Understanding the CUME_DIST() Function in SQL

Many relational database management systems (RDBMSs) provide us with a range of window functions.

The CUME_DIST() function is a window function that’s commonly implemented in RDBMSs for the purpose of calculating the cumulative distribution across a data set. In other words, it calculates the relative position of a specified value in a group of values.

Example

Here’s a basic example that demonstrates how the SQL CUME_DIST() function works:

SELECT
    VendorId,
    ProductName,
    ProductPrice,
    CUME_DIST( ) OVER ( 
        ORDER BY ProductPrice 
        ) AS "CUME_DIST"
FROM Products;

Result:

+----------+---------------------------------+--------------+-----------+
| VendorId | ProductName                     | ProductPrice | CUME_DIST |
+----------+---------------------------------+--------------+-----------+
|     1004 | Bottomless Coffee Mugs (4 Pack) |         9.99 |       0.1 |
|     1003 | Hammock                         |        10.00 |       0.2 |
|     1001 | Long Weight (green)             |        11.99 |       0.3 |
|     1004 | Tea Pot                         |        12.45 |       0.4 |
|     1001 | Long Weight (blue)              |        14.75 |       0.5 |
|     1001 | Left handed screwdriver         |        25.99 |       0.7 |
|     1001 | Right handed screwdriver        |        25.99 |       0.7 |
|     1002 | Sledge Hammer                   |        33.49 |       0.8 |
|     1003 | Straw Dog Box                   |        55.99 |       0.9 |
|     1003 | Chainsaw                        |       245.00 |         1 |
+----------+---------------------------------+--------------+-----------+

Here, the CUME_DIST column displays the cumulative distribution of the ProductPrice column when sorted in ascending order.

We can see that the values range from 0.1 to 1. We can also see that two products have the same price (the left and right handed screwdrivers), and so they share the same cumulative distribution.
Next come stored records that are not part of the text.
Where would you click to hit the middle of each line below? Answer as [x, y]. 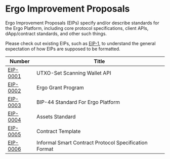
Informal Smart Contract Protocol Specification [92, 142]
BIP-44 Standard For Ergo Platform [78, 102]
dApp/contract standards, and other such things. [56, 33]
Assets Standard [56, 116]
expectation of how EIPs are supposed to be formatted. [63, 49]
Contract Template [58, 131]
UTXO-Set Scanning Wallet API [74, 73]
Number [19, 61]
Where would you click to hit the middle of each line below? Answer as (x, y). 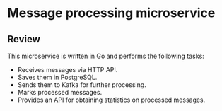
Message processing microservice (111, 13)
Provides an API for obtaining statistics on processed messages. (111, 100)
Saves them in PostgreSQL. (57, 77)
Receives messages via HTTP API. (68, 70)
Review (24, 39)
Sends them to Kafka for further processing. (82, 85)
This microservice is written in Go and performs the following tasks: (106, 56)
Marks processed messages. (60, 92)
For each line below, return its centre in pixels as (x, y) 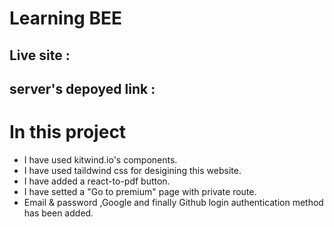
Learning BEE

When using window functions in SQL, we use an OVER clause to specify the logical order in which the operation occurs, and to divide the FROM clause result set into partitions if required.

Partitioning the Result Set

As mentioned, we can divide the FROM clause result set into partitions if required. We do this by adding a PARTITION BY clause to the OVER clause.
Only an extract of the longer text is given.